L’album si divide in otto brani per la durata di un’ora e cinque minuti circa, e a parte un’unica eccezione la durata di ogni canzone varia dai cinque minuti ai dodici. Straordinariamente, nonostante la pesantezza delle atmosfere, i brani scorrono via veloci senza rischiare di cadere nel ripetitivo, fatta eccezione per “Einkehr”, dove i Frigoris sembrano aver perso un pochino lo slancio. 

Parlando quindi strettamente dei brani, “…In Stille” è formato da un post-black ricco di dettagli che mescola momenti che veleggiano sul doom/DSBM (“Stimmen in Regen”) e varie interruzioni o momenti molto melodici, a infondere con essi una profonda malinconia e tristezza. La maggior parte delle introduzioni viene affidata a chitarre che sprigionano questi due sentimenti, ma quando serve viene lasciato spazio alla furia cieca della fiamma nera (“Das Licht In Mir”) o a chitarre effettate che sembrano quasi tappeti di tastiere (“Einkehr”). Si segnala una sfumatura leggerissima di industrial in “Funkenflug”, dettaglio delicatissimo e molto apprezzato; lo stesso brano ha uno dei momenti vocali più intensi dell’intero album, dove il cantante Dominik Winter sembra raggiungere il massimo della disperazione possibile, quasi volendosi rompere le corde vocali. 
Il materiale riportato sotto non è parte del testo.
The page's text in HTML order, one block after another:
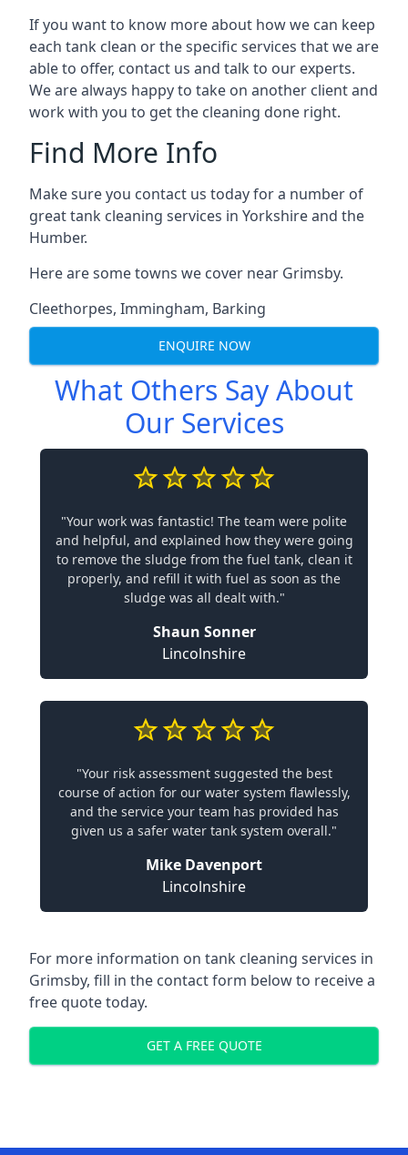
If you want to know more about how we can keep
each tank clean or the specific services that we are
able to offer, contact us and talk to our experts.
We are always happy to take on another client and
work with you to get the cleaning done right.
Find More Info
Make sure you contact us today for a number of
great tank cleaning services in Yorkshire and the
Humber.
Here are some towns we cover near Grimsby.
Cleethorpes, Immingham, Barking
ENQUIRE NOW
What Others Say About
Our Services
"Your work was fantastic! The team were polite
and helpful, and explained how they were going
to remove the sludge from the fuel tank, clean it
properly, and refill it with fuel as soon as the
sludge was all dealt with."
Shaun Sonner
Lincolnshire
"Your risk assessment suggested the best
course of action for our water system flawlessly,
and the service your team has provided has
given us a safer water tank system overall."
Mike Davenport
Lincolnshire
For more information on tank cleaning services in
Grimsby, fill in the contact form below to receive a
free quote today.
GET A FREE QUOTE
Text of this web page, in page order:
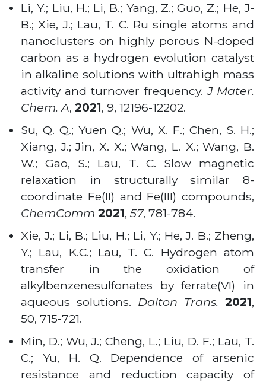
Li, Y.; Liu, H.; Li, B.; Yang, Z.; Guo, Z.; He, J-
B.; Xie, J.; Lau, T. C. Ru single atoms and
nanoclusters on highly porous N-doped
carbon as a hydrogen evolution catalyst
in alkaline solutions with ultrahigh mass
activity and turnover frequency.J Mater.
Chem. A, 2021, 9, 12196-12202.
Su, Q. Q.; Yuen Q.; Wu, X. F.; Chen, S. H.;
Xiang, J.; Jin, X. X.; Wang, L. X.; Wang, B.
W.; Gao, S.; Lau, T. C. Slow magnetic
relaxation in structurally similar 8-
coordinate Fe(II) and Fe(III) compounds,
ChemComm 2021, 57, 781-784.
Xie, J.; Li, B.; Liu, H.; Li, Y.; He, J. B.; Zheng,
Y.; Lau, K.C.; Lau, T. C. Hydrogen atom
transfer in the oxidation of
alkylbenzenesulfonates by ferrate(VI) in
aqueous solutions. Dalton Trans. 2021,
50, 715-721.
Min, D.; Wu, J.; Cheng, L.; Liu, D. F.; Lau, T.
C.; Yu, H. Q. Dependence of arsenic
resistance and reduction capacity of
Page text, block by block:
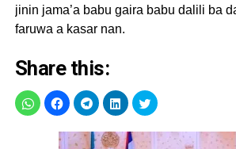
jinin jama’a babu gaira babu dalili ba
faruwa a kasar nan.
Share this:

Strumento focale anche delle produzioni precedenti è il violoncello, che in quest’album si ripresenta sia nel brano che apre le danze (“Aurora stirbt”) che in quello che le conclude: il meglio di sé però lo dà nella leggiadra “Die Gleise an denen wir sterben (Nur Ein Moment…)”, introduzione acustica al lungo finale dell’album. Quest’ultimo viene affidata alla speculare “Die Gleise an denen wir sterben (…in Stille)”, conclusione dell’album e del concept, riassunto dell’intero album, che vanta un’interruzione quasi assordante e con un finale finto che lascia spazio ad una lunga parte recitata, inquietante e delicata ad un tempo.

Personalmente la più bella dell’album è la già citata “Das Licht In Mir”, piccola gemma in mezzo alle altre: si distingue per un black lento che si trasforma poi in un pesante mid-tempo e dei cori ombrosi, senza perdere di vista la violenza infernale caratteristica dell’intera opera. 
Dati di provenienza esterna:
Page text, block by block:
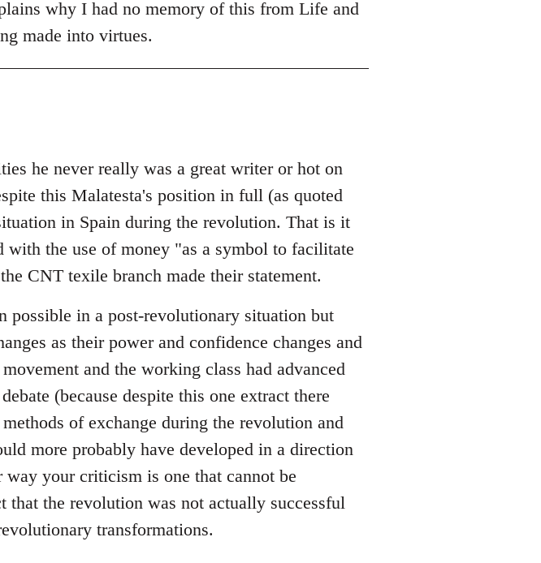
why I had no memory of this from Life and
made into virtues.
he never really was a great writer or hot on
this Malatesta's position in full (as quoted
in Spain during the revolution. That is it
with the use of money "as a symbol to facilitate
CNT texile branch made their statement.
possible in a post-revolutionary situation but
as their power and confidence changes and
and the working class had advanced
(because despite this one extract there
of exchange during the revolution and
more probably have developed in a direction
your criticism is one that cannot be
the revolution was not actually successful
transformations.
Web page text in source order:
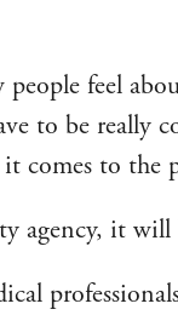
people feel
to be really
comes to the
agency, it will
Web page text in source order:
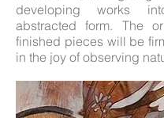
developing works
abstracted form. The
finished pieces will be
in the joy of observing
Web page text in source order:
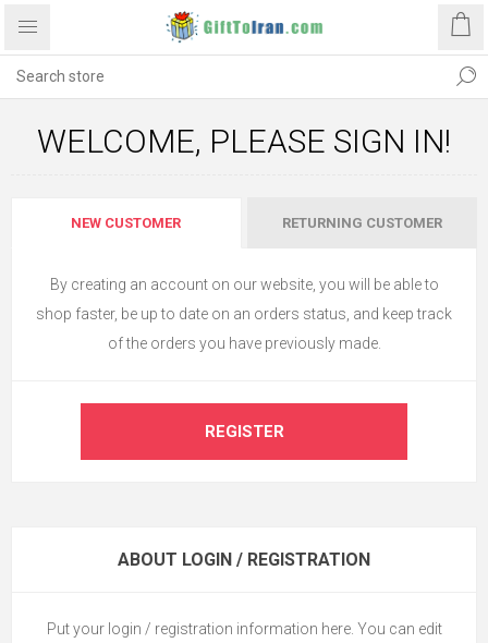
WELCOME, PLEASE SIGN IN!
NEW CUSTOMER RETURNING CUSTOMER
By creating an account on our website, you will be able to
shop faster, be up to date on an orders status, and keep track
of the orders you have previously made.
REGISTER
ABOUT LOGIN / REGISTRATION
Put your login / registration information here. You can edit

I cori tornano anche in “Scheideweg”, dove però regalano un’atmosfera assurdamente sognante in mezzo ad un mondo desolato; l’intero brano sfocia in un bel finale ritmato da headbang assicurato. 
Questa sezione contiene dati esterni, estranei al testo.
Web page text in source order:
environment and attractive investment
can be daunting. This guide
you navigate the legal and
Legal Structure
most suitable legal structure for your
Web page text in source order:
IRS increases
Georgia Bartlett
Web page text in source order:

Capolavoro assoluto? Ni, nel senso che è davvero un’ottima prova che soddisferà palati molto raffinati abituati alle sonorità degli Agalloch o dei Fen, ma personalmente siamo a metà strada verso il vero capolavoro. Rimane una prova molto valida, dall’ascolto caldamente raccomandato, ma… Ci siamo quasi. Ancora uno piccolo sforzo.